La imagen comienza con un traveling que recorre un paraje vacío pero cargado con las evidencias del paso de una multitud. Papeles y botellas, cintitas y pañuelos rojos, puestos de venta a medio desmontar. La camára sigue mientras crece la presencia humana. Un plano secuencia realizado con la suficiente paciencia como para no apurarse y detenerse recién frente a una formación de nubes cargadas de electricidad que centellean al fondo del plano. La voz de un hombre en riguroso off relata cómo durante una tormenta el Gauchito Gil lo ayudó para llegar completamente seco cuando se dirigía a visitar la tumba del santito. Al fondo los rayos no dejan de caer. Así comienza Antonio Gil, el documental con el que la directora Lía Dansker no busca explicar el mito sino simplemente mostrar el fenómeno popular que se desarrolla en torno a él.
El film que se proyecta en el Cine Gaumont (Av. Rivadavia 1635) con funciones diarias a las 12:30, 17:30 y 20:30 y participó de la Competencia Argentina en la edición 2013 de BAFICI, aborda la figura del popular gauchito correntino afirmándose sobre el terreno de lo mítico y desde ahí narra utilizando un coro de voces anónimas. Las de los devotos que cada 8 de enero peregrinan hasta el santuario ubicado ubicado en las afueras de Mercedes, provincia de Corrientes, donde Antonio Gil fue asesinado en 1878. Esa ausencia de una identidad visible hace que las voces se vayan fundiendo en un discurso único pero plural, rico en las mismas contradicciones que dan forma al propio mito, como si en realidad hubieran sido dichas por una única entidad de mil cabezas.

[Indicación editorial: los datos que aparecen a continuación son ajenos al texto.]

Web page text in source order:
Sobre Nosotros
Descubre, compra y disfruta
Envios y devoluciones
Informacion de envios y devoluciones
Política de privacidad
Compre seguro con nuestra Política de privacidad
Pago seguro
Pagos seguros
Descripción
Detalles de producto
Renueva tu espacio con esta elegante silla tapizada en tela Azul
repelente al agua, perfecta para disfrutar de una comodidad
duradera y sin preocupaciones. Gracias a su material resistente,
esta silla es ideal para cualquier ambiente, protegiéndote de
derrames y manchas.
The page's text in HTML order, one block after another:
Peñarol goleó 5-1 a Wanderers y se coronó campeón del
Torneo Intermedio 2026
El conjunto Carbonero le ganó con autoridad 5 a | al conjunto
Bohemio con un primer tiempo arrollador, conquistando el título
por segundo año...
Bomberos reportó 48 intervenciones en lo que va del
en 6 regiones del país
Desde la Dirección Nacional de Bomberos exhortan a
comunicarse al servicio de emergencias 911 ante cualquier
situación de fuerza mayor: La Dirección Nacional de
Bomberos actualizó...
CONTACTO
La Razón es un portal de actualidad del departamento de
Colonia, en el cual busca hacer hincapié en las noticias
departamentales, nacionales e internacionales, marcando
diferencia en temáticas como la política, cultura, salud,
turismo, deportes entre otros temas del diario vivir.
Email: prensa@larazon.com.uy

La película fue rodada durante 10 años en los que Dansker filmó las peregrinaciones que al comienzo de cada año convocan a una multitud. Sin embargo la directora no aporta datos históricos definitivos ni pretende establecer un relato objetivo. En consonancia con los miles de fieles que peregrinan hasta el cruce de caminos donde se encuentra el santuario, Antonio Gil es pura subjetividad, más un acto de fe que una tesis. Las imágenes que la directora ha escogido incluyen las muestras de devoción de los fieles, pero también la presencia de oportunistas (vendedores ambulantes y buscavidas, pero también carteristas), quienes aprovechan para hacer sus trabajos. En el medio un ex intendente llama adictos a los fieles del gauchito: seguramente ha querido decir adeptos, pero el fallido pone al descubierto una mirada no exenta de temor y violencia respecto de un fenómeno tan masivo como popular que desafía a las instituciones de la fe tradicionales.

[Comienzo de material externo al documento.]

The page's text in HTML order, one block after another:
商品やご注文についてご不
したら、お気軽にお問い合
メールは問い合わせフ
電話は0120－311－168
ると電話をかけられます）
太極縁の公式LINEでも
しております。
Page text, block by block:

«A ese hombre nadie lo santificó: se santificó sólo», dice la voz en off de una de las peregrinas, cuyo relato alimenta la figura de un héroe que se construye y se erige a sí mismo como tal. Porque Antonio Gil, el gauchito, no quiere ser santo y nada más, sino que se propone como avatar del mismo dios, casi como una segunda encarnación de Cristo. Un Cristo pagano. Cada testimonio le agrega una capa más al mito y son mil muertes distintas las que se relatan, cada una con su particular motivo. Durante la película Antonio Gil muere por ladrón, por rebelde, por desertor, por asesino y también como una víctima inocente de las instituciones. Todas esas muertes son posibles, conviven y, como las voces que las relatan, también acaban siendo la misma.
Antonio Gil puede resultar un viaje en el tiempo para el espectador de Buenos Aires y quizá también para cualquier habitante de las grandes urbes de la Argentina. Sus imágenes muestra un país al que la ciudad le da la espalda, condenándolo a ser parte del pasado. Ahí la gente habla como en la imaginación de un porteño podrían hablar Martín Fierro o Don Segundo Sombra a fines el siglo XIX. Muchos de los que dan su testimonio tienen la voz de los gauchos y cuentan en presente historias de gauchos, simplemente porque son y seguirán siendo gauchos. Como el santo Antonio Gil. Voces de fantasmas en un país donde la civilización todavía intenta sepultar ciertas realidades y sus ritos en el alud de la barbarie.